> _EXERCISE AIM_:
Filter the entries for the word "game". Copy each line that has it.

Dataset excerpts
= = = = =

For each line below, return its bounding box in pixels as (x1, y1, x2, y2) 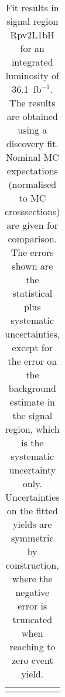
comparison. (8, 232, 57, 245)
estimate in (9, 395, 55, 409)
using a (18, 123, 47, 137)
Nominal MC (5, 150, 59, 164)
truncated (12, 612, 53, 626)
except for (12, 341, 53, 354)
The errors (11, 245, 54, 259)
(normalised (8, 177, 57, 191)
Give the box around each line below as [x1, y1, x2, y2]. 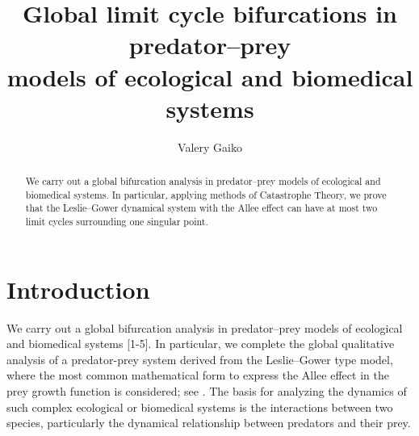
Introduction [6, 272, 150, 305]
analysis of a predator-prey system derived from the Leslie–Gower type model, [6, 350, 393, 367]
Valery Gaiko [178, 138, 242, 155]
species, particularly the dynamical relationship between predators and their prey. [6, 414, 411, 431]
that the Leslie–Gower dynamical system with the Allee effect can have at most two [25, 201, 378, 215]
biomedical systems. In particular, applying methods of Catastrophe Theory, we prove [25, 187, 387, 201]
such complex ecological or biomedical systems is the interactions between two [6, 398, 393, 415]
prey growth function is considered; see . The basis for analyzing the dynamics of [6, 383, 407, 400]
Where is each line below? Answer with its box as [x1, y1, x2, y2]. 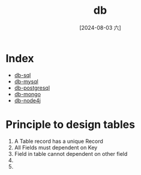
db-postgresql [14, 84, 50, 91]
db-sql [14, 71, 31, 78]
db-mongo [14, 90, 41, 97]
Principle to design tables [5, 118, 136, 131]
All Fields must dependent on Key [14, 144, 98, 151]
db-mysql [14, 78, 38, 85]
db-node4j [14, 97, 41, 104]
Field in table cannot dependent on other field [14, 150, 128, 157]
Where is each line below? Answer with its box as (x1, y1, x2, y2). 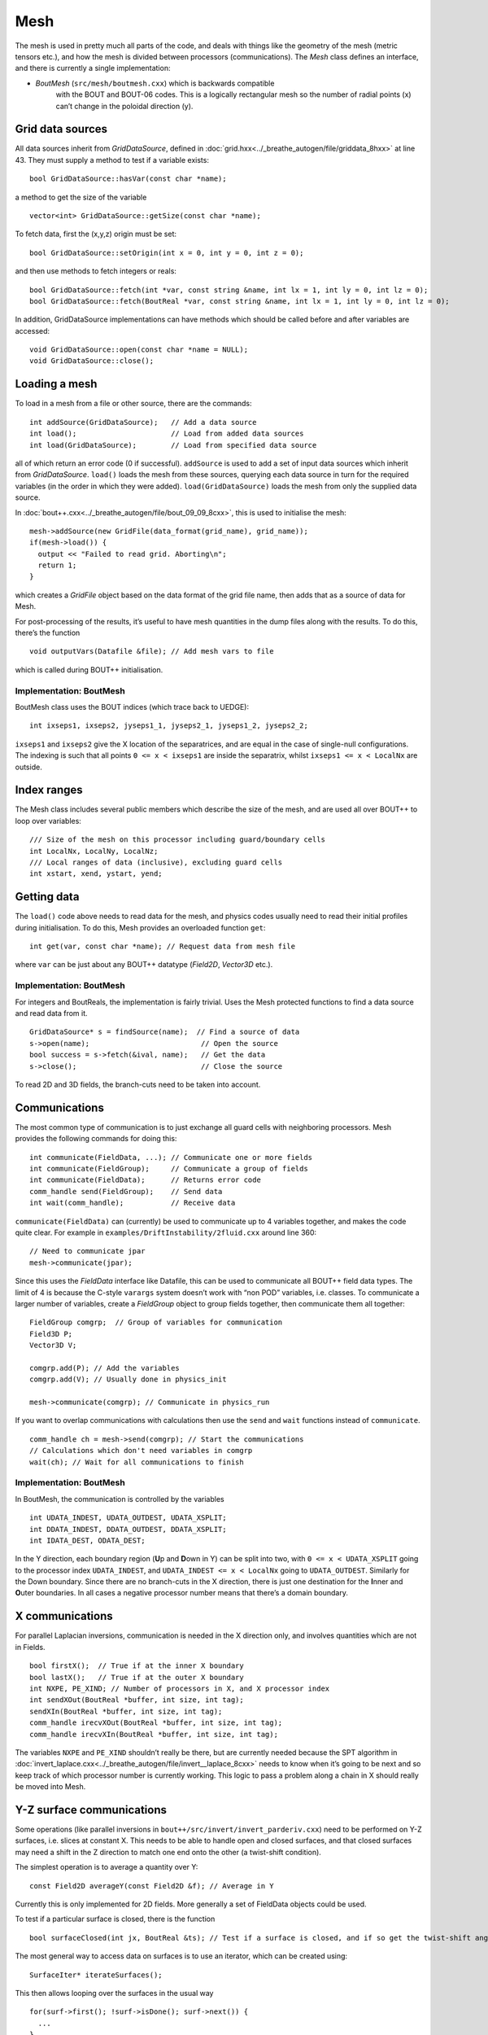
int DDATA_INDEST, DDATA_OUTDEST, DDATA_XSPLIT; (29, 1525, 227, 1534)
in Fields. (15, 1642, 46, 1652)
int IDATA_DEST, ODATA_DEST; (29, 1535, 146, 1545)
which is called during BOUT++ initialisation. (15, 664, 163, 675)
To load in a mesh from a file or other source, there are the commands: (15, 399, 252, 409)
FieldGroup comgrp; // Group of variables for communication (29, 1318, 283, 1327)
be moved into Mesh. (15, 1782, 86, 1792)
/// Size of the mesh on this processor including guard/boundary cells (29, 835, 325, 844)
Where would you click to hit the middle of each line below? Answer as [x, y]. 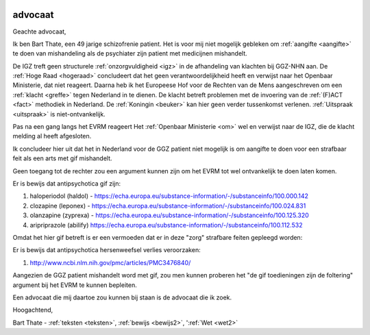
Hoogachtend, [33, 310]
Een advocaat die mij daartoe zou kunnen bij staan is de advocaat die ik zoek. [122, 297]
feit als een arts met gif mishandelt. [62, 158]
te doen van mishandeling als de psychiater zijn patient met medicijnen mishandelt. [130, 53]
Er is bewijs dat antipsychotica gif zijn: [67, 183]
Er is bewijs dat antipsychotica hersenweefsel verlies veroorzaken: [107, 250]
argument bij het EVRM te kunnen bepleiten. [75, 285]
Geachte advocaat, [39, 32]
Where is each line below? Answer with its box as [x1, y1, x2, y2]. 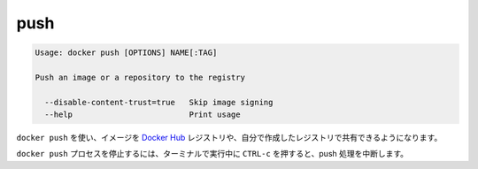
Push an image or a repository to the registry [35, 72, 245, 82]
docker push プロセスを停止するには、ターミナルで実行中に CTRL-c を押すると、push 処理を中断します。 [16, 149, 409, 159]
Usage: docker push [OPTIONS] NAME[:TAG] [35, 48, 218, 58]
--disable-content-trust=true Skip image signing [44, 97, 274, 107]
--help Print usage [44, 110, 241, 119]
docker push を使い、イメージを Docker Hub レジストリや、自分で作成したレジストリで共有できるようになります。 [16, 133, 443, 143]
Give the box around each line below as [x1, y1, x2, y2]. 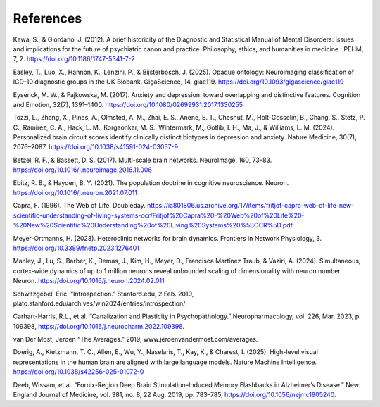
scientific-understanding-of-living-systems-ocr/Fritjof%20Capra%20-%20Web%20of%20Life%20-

= = = = =

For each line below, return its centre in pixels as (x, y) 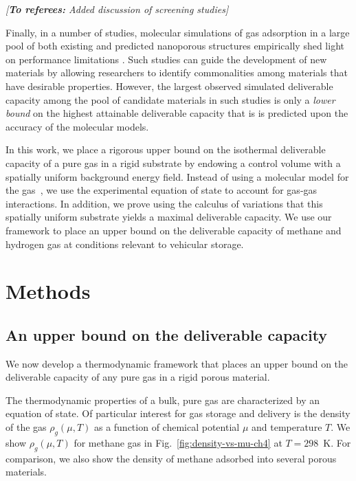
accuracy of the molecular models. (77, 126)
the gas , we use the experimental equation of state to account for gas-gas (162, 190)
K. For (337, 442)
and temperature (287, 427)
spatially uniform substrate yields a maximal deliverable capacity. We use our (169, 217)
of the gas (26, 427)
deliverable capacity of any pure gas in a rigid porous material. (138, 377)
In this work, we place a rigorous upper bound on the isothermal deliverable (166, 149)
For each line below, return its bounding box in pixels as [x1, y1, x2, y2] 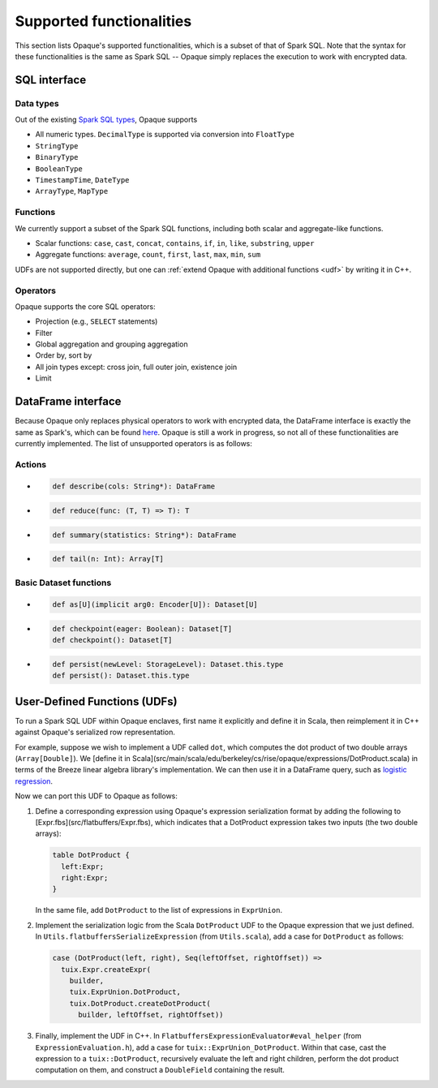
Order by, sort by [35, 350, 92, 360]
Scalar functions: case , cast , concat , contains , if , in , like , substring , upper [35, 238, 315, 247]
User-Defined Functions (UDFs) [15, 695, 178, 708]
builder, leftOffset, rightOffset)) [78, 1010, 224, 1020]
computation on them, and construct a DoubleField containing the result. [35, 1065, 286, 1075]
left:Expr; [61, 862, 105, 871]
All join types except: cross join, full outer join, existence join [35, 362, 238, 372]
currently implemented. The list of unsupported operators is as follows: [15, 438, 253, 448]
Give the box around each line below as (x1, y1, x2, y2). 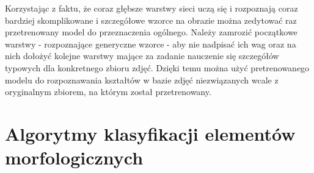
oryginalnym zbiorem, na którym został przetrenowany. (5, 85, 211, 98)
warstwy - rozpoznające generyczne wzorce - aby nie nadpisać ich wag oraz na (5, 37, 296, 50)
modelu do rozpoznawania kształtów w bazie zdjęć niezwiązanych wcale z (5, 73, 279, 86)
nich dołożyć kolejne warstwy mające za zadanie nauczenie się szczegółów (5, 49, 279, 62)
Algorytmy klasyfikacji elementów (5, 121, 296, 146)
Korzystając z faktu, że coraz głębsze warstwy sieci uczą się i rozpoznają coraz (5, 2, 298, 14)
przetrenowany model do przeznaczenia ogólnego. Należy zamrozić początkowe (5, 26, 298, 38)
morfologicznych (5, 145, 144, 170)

= = = = =

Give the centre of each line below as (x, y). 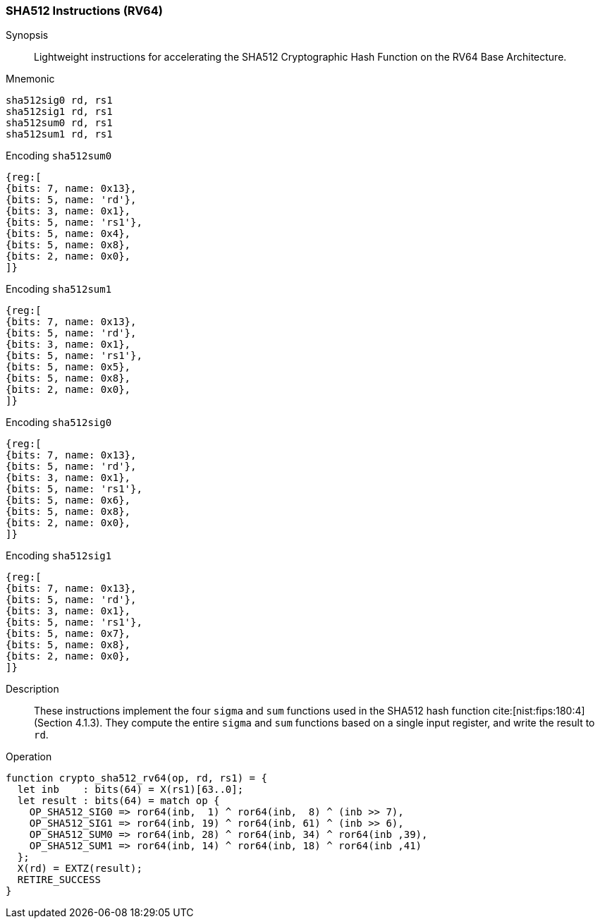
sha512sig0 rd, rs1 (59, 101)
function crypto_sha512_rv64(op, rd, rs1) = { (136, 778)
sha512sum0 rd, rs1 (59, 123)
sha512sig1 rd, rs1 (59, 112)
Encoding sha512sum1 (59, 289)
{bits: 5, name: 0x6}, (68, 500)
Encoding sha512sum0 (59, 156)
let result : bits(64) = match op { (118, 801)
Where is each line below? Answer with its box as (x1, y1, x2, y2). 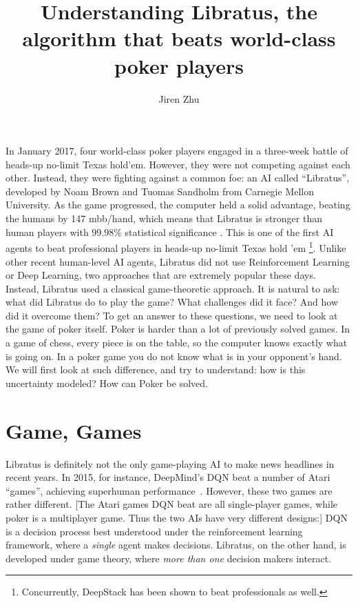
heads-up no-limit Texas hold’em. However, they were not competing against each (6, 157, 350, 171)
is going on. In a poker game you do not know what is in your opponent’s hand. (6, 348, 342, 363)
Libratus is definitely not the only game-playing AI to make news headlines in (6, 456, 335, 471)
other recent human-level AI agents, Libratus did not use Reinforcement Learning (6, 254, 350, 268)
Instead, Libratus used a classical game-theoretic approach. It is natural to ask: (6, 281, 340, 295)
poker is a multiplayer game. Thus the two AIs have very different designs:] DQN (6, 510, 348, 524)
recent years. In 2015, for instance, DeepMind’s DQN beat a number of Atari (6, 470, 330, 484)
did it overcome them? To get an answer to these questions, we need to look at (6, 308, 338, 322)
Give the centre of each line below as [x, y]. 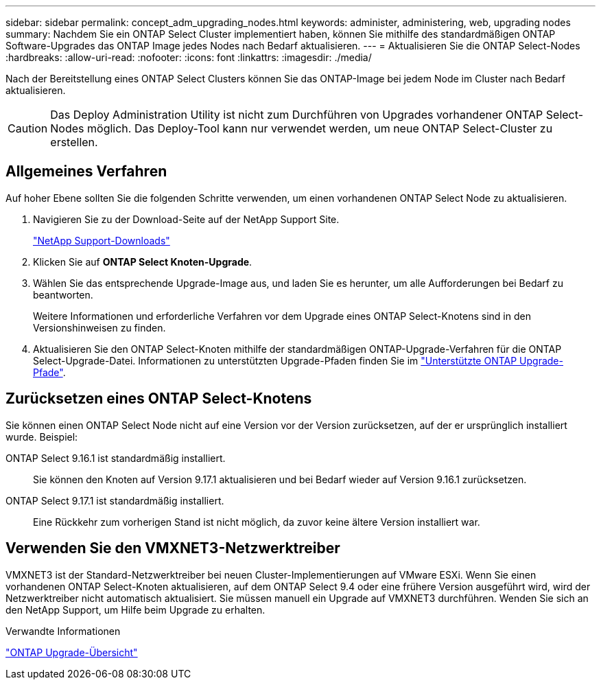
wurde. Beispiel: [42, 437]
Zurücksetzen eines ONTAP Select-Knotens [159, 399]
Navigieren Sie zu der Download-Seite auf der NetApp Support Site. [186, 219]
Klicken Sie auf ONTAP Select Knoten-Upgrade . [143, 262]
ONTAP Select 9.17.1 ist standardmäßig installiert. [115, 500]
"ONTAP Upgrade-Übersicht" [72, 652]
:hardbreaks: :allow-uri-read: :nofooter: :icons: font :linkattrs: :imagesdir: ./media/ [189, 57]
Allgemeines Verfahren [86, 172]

= = = = =

> _SOLVED PROBLEM_:
is going on. In a poker game you do not know what is in your opponent’s hand. (6, 348, 342, 363)
Libratus is definitely not the only game-playing AI to make news headlines in (6, 456, 335, 471)
Instead, Libratus used a classical game-theoretic approach. It is natural to ask: (6, 281, 340, 295)
poker is a multiplayer game. Thus the two AIs have very different designs:] DQN (6, 510, 348, 524)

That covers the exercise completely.